• _PROBLEM TO SOLVE_
Find every line in the records below that contains "Answer", and copy it.

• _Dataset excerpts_
· · · · ·

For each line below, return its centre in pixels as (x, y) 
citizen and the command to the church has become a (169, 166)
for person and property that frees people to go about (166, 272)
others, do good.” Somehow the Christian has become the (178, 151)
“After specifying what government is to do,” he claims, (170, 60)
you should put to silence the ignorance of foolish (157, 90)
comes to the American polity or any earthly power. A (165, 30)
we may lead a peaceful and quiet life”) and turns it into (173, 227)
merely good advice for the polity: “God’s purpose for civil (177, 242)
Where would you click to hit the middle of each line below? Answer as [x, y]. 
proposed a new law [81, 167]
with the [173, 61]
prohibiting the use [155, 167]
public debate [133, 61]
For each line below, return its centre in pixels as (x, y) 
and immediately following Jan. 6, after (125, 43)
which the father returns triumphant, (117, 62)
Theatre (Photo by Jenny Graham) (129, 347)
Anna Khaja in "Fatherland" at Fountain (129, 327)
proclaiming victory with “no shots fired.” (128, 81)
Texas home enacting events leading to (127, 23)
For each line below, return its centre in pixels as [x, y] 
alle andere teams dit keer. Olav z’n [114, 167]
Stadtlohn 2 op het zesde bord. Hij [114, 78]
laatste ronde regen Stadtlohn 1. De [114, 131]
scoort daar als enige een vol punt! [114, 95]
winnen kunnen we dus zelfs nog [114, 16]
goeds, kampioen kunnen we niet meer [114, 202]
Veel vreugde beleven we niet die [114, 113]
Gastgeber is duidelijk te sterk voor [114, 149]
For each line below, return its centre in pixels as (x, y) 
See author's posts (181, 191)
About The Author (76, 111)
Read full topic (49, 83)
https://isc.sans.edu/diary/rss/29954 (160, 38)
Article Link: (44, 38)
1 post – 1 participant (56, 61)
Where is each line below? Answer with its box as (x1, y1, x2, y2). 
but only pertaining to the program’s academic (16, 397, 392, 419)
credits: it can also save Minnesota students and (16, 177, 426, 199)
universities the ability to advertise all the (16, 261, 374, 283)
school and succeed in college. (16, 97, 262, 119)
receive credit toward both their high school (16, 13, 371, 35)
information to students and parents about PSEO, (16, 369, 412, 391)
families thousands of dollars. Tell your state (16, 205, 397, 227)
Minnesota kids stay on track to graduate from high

· · · · ·

• _TASK SOLUTION_
Where would you click to hit the middle of each line below? Answer as [x, y]. 
Where is each line below? Answer with its box as (x1, y1, x2, y2). 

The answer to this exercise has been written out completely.